Implement and optimize data storage solutions using BigQuery, Cloud Storage, and other GCP services.
Collaborate with data scientists, machine learning engineers, data engineers, and other stakeholders to integrate and deploy machine learning models into production environments.
Develop and maintain custom deployment solutions for machine learning models using tools such as Kubeflow, AI Platform, and Docker.
Write clean, efficient, and maintainable code in Python and PySpark for data processing and transformation tasks.
Ensure data quality, integrity, and consistency through data validation and monitoring processes.
Deep understanding of Medallion architecture.
Develop metadata-driven pipelines and ensure optimal processing of data.
Use Terraform to manage and provision cloud infrastructure resources on GCP.
Troubleshoot and resolve production issues related to data pipelines and machine learning models.

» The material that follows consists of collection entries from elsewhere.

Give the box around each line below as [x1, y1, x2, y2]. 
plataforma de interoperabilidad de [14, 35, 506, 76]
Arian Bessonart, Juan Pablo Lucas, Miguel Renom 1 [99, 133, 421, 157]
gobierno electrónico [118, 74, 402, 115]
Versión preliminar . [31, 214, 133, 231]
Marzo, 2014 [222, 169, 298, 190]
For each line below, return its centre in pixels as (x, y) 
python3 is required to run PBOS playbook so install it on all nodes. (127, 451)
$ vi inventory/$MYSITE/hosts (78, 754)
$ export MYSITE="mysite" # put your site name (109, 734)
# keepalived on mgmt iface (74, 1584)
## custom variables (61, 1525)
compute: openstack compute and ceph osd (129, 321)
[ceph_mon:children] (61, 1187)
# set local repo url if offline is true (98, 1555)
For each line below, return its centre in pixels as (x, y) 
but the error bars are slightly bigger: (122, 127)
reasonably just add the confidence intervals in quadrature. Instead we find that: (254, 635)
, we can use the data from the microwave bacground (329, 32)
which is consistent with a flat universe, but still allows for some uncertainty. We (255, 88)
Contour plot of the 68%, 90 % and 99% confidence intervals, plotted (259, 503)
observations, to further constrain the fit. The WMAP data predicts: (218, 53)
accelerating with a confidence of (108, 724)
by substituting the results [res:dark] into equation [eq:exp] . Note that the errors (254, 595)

Stay up-to-date with the latest industry trends and best practices in data engineering, machine learning, and cloud technologies.

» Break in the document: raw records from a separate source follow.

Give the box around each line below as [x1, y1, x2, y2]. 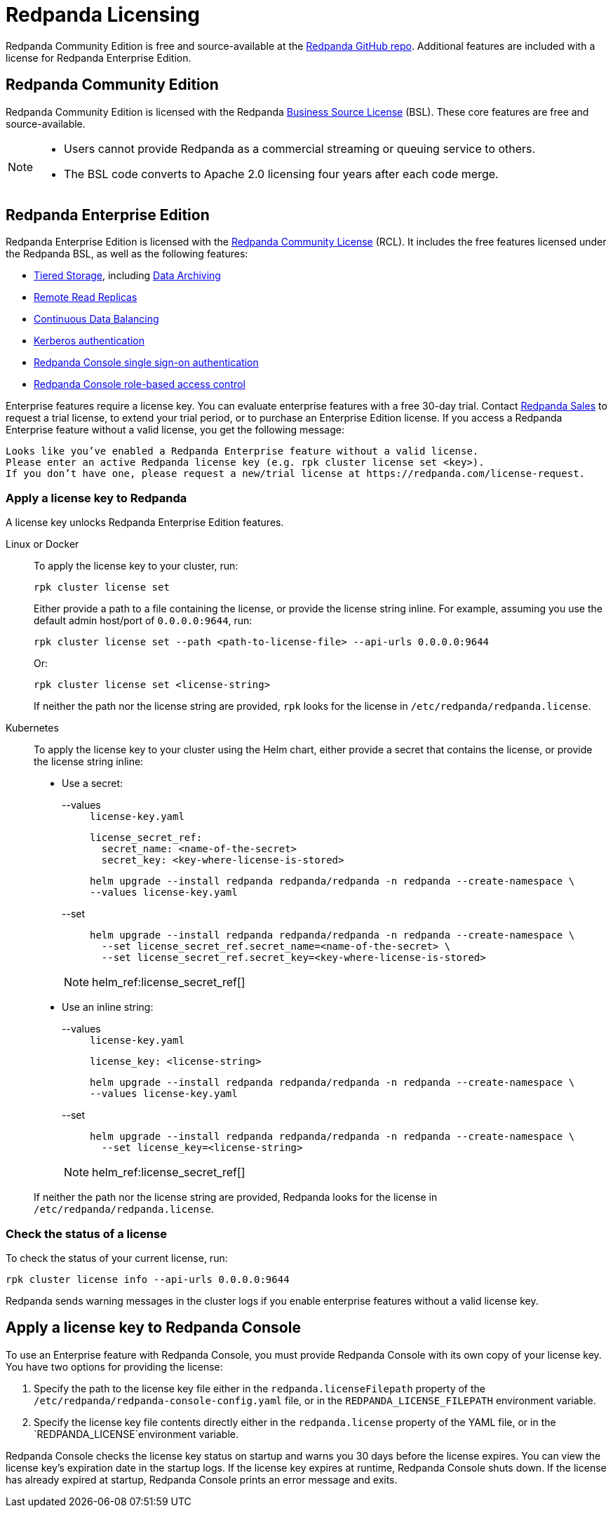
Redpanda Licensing [6, 3, 200, 27]
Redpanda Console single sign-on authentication [34, 356, 259, 369]
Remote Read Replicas [34, 291, 137, 304]
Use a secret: [62, 777, 123, 790]
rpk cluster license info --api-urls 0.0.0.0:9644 [6, 1273, 290, 1285]
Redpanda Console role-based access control [34, 378, 245, 391]
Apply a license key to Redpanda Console [6, 1319, 301, 1337]
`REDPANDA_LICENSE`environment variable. [34, 1427, 238, 1440]
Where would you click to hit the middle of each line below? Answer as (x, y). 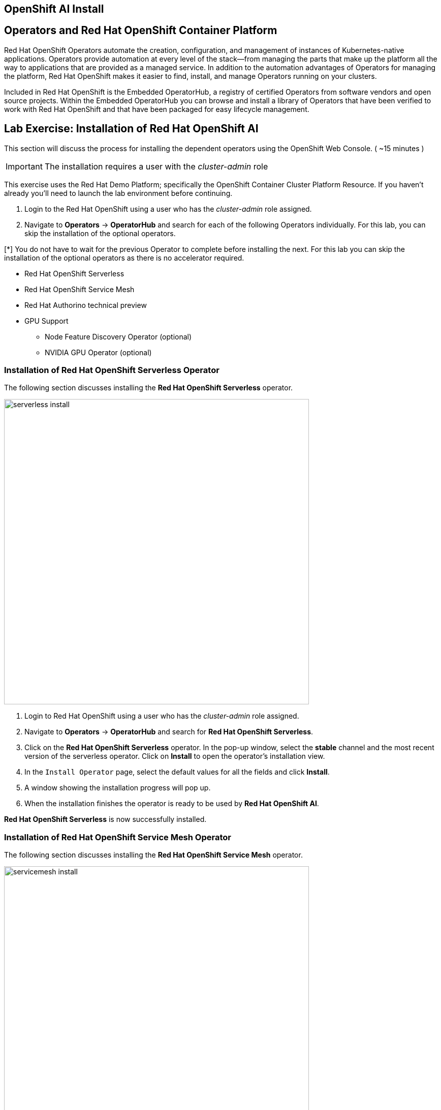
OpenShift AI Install (54, 9)
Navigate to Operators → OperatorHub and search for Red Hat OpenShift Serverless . (169, 732)
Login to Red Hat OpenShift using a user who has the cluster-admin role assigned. (162, 716)
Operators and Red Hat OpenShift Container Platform (141, 31)
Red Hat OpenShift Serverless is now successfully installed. (105, 819)
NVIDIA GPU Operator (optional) (98, 352)
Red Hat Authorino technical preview (86, 305)
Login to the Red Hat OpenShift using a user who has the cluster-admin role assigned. (168, 209)
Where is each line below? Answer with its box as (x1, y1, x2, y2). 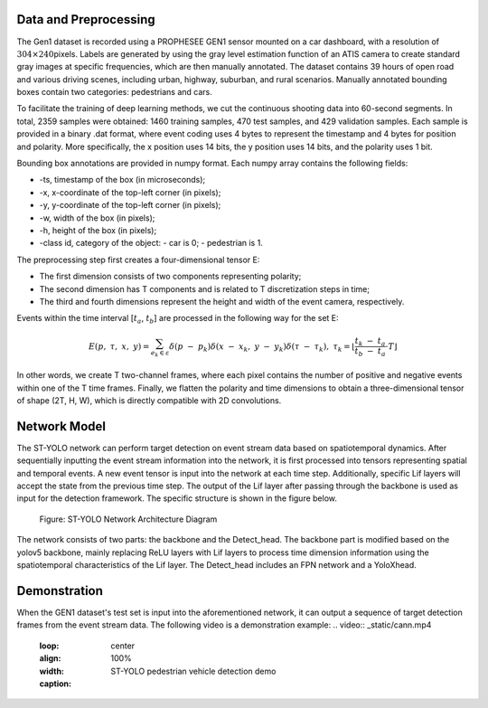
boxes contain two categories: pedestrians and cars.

Understand data lifecycle management, data pruning, model drift, and model optimizations.
Qualifications
Must have Skills: Machine Learning - General Experience, Visualization, Google Cloud Platform, PySpark.
Bachelor's or Master's degree in Computer Science, Engineering, or a related field.
Proven experience as a Data Engineer with a focus on GCP.
Strong proficiency in Python and PySpark for data processing and transformation.
Hands-on experience with machine learning model deployment and integration on GCP.
Familiarity with GCP services such as BigQuery, Cloud Storage, Dataflow, and AI Platform.
Experience with Terraform for infrastructure as code.
Experience with containerization and orchestration tools like Docker and Kubernetes.
Strong problem-solving skills and the ability to troubleshoot complex issues.
Excellent communication and collaboration skills.
Additional Information
Preferred Qualifications:
Experience with custom deployment solutions and MLOps.
Knowledge of other cloud platforms (AWS, Azure) is a plus.
Familiarity with CI/CD pipelines and tools like Jenkins or GitLab CI.
Visualization experience is nice to have but not mandatory.
Certification in GCP Data Engineering or related fields.